修復家の私考 〜 伝統・文化・芸術、そして文化財修復の世界 〜
◆修復家への招待
私の師匠である父は、かつて母方の祖父が起した表具店に働いていた。私がモノゴコロ付いた当時は、すでに彼は数人の職人を配下に従える長となり、もともと商才もあったのか、早くから店の経営もまかされていた様だ。私は中学生くらいになると、夏休みなどは、よく長い時間を持て余しては、この工房で下働きをして小遣いを稼いだ。もちろん、当初は父のアシスタントこそさせてはもらえなかったが、むしろお弟子さん達と一緒に仕事をするのがとても楽しかった。彼等はみな各々に素晴らしい技術を持ち、色々と経験も豊かだったから、良い勉強も悪い?勉強もをさせてもらった。
父が表具職人であったこともあってか、表具の世界以外にも、職人と呼ばれる様々な業種の人々の仕事を間近で観る機会が多かった。表具師は仕事の種類も内容も実に豊富で、その仕事に関わる様々な技術を持った職人と密接な関係を持っている。仕事を通じて、広く芸術家(作家)とも知り合う機会が多く、彼等との交流も少なくはなかった様だ。

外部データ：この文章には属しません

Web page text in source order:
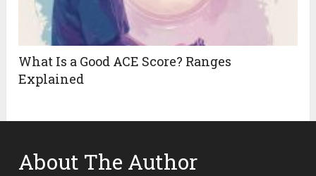
What Is a Good ACE Score? Ranges
Explained
About The Author
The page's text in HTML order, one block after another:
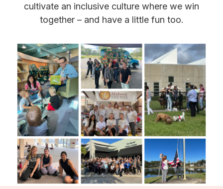
cultivate an inclusive culture where we win
together – and have a little fun too.
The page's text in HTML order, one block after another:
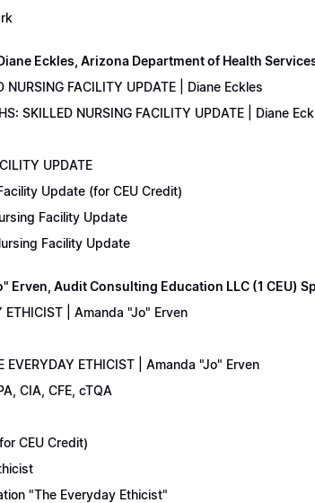
Diane Eckles, Arizona Department of Health
FACILITY UPDATE | Diane Eckles
SKILLED NURSING FACILITY UPDATE | Diane
UPDATE
Update (for CEU Credit)
Facility Update
Facility Update
Erven, Audit Consulting Education LLC (1 CEU)
ETHICIST | Amanda "Jo" Erven
ETHICIST | Amanda "Jo" Erven
CIA, CFE, cTQA
CEU Credit)
"The Everyday Ethicist"
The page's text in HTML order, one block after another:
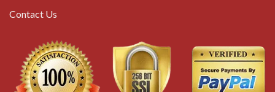
Contact Us
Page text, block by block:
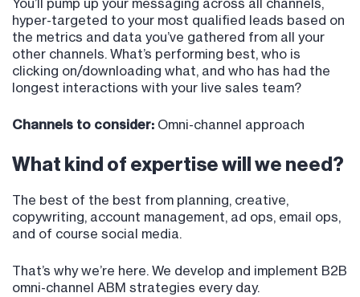
You’ll pump up your messaging across all channels,
hyper-targeted to your most qualified leads based on
the metrics and data you’ve gathered from all your
other channels. What’s performing best, who is
clicking on/downloading what, and who has had the
longest interactions with your live sales team?
Channels to consider: Omni-channel approach
What kind of expertise will we need?
The best of the best from planning, creative,
copywriting, account management, ad ops, email ops,
and of course social media.
That’s why we’re here. We develop and implement B2B
omni-channel ABM strategies every day.
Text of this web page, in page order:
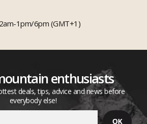
1pm/6pm (GMT+1)
enthusiasts
deals, tips, advice and news before
everybody else!

『門前の小僧』ではないが、私は幼い頃からこの恩恵を受けて来た。日曜日さえもよく仕事をしていた父に連れられて、そんな職人の家へ、工房の奥へ入る特権を与えられた。これは、学校では絶対に観ることも知ることさえも出来ない、ちょっと秘密めいて、怪し気で、だからこそ、ちょうど好奇心旺盛で、多感な頃の私の目に、とても魅力的な世界に映ったのだろう。
まるで手の切れるように製材された木材を、1ミリの隙間もなく障子や襖、屏風の下骨に仕上げて行く建具屋(私達は下骨を作る専門職として骨屋と俗称で呼ぶ)。彼の持つ黒光りする鉋(かんな)からは、杉の香高く、向こうが透けて見えるような、美しい鉋屑が吐き出された。艶やかで、ねっとりとした漆を丁寧に塗り重ね、研摩し、研摩しては塗り、いつか鏡のように塗装面を仕上げる漆師(ぬし)。ネズミ色をしたコンクリートの水槽に、泥のような紙料をかき混ぜ、寒さの中で白い息をはきながら、リズムよく全身を揺さぶりながら漉き簾を動かしていた紙漉き職人。大きな桶のような、舟のような不思議な形の台の上に立て膝で座り、恐ろしく長い、怪しい光を放つ刀を研ぐ研師。まるで魔術のように、轆轤に置いた粘土の固まりから器を導き出す陶芸家。大きな木鎚をふるい、鑿で大木から人やモノの姿を作り上げる彫刻家。筆に含んだ絵の具を調整するために、溶いた絵の具と共に口で余計な水分を吸い取ってしまう画家の口元は、悪魔のように青黒く、ギョッとさせられた。きっと昔(昭和40〜50年ごろまでかな)は、けっこう一般の家庭でも見られたのだと思うのだが、なにより面白かったのが畳屋さんで、太く長い針を畳に刺して、糸を引っ張ったかと思うと、黒光りする金属のひじ当てで、グリグリッと糸を締めるしぐさ、ちょっと古びて焦げ付いて、ポコポコにへこんだ薬缶の口から直接水を含んだかと思うと、畳めがけて噴霧器よろしく、『ぷーっ』と一気に吹き掛けるのは最高のパフォーマンスで、ずっと目が放せなかった。あんまりジッと見つめていると、『じゃまだ』とか『あっちへ行きな』とお小言もいわれたが(昔の職人はけっこう恐かった)。ニコニコ笑いながら『オレの弟子になるかい?』などといわれると、どう返答して良いものか、ずいぶん困った思い出がある。
何もかも、今はめくるめく光景。見て来たものはみな良い思い出で、当時の私にとっては、みな神々しい姿に見えた。私は文化の創造主を目の前に、モノの産み出されるたくさんの瞬間に立ち会って来た。私がこの世界に入ったのも、この時に見た世界の素晴らしさ、驚異にも似た驚きと、ワクワクするような興奮が忘れられなかったからだと思う。私は、日本の歴史や文化、人々の生活や社会を支えて来た人々の姿を、いつも間近に観て来れたことを本当に幸せだったと思っている。
今や、こういった人々が、私達の生活の急速な変化のなかで無用となり、時代の異物とさえ思われ(すでにそうなっているのであろう)、需要の激減から継承することもままならず、社会的にも周縁に追いやられ、忘れ去られ、加速度をつけて終息に向かっている現状を聴き、観るたびに、いつも、私達のような文化を守ろうとしている人間の非力さを思い知らされている。